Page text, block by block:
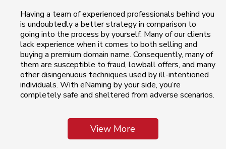
Having a team of experienced professionals behind you
is undoubtedly a better strategy in comparison to
going into the process by yourself. Many of our clients
lack experience when it comes to both selling and
buying a premium domain name. Consequently, many of
them are susceptible to fraud, lowball offers, and many
other disingenuous techniques used by ill-intentioned
individuals. With eNaming by your side, you’re
completely safe and sheltered from adverse scenarios.
View More
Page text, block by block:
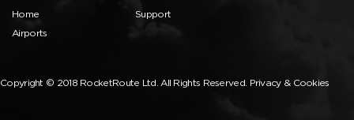
Home
Airports
Support
Copyright © 2018 RocketRoute Ltd. All Rights Reserved. Privacy & Cookies
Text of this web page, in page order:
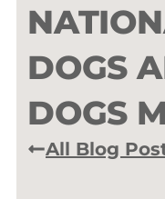
DOGS
DOGS
All Blog
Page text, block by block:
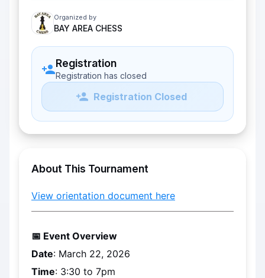
Organized by
BAY AREA CHESS
Registration
Registration has closed
Registration Closed
About This Tournament
View orientation document here
📅 Event Overview
Date: March 22, 2026
Time: 3:30 to 7pm
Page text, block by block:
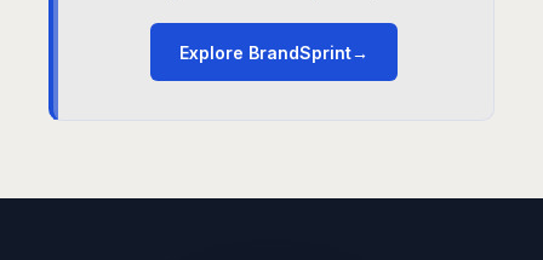
Explore BrandSprint→
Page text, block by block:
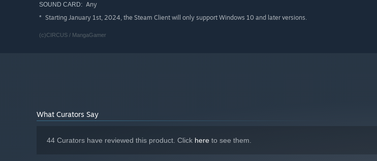
SOUND CARD: Any
* Starting January 1st, 2024, the Steam Client will only support Windows 10 and later versions.
(c)CIRCUS / MangaGamer
What Curators Say
44 Curators have reviewed this product. Click here to see them.
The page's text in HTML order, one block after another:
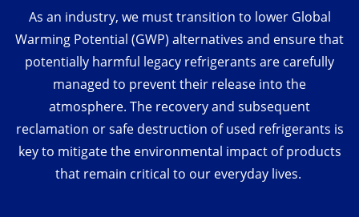
As an industry, we must transition to lower Global
Warming Potential (GWP) alternatives and ensure that
potentially harmful legacy refrigerants are carefully
managed to prevent their release into the
atmosphere. The recovery and subsequent
reclamation or safe destruction of used refrigerants is
key to mitigate the environmental impact of products
that remain critical to our everyday lives.

Directions. Write out exactly the lines from the one containing "The page's text" through the end of the entries, both included. Pictures are not copied.

Task output.
The page's text in HTML order, one block after another:
As an industry, we must transition to lower Global
Warming Potential (GWP) alternatives and ensure that
potentially harmful legacy refrigerants are carefully
managed to prevent their release into the
atmosphere. The recovery and subsequent
reclamation or safe destruction of used refrigerants is
key to mitigate the environmental impact of products
that remain critical to our everyday lives.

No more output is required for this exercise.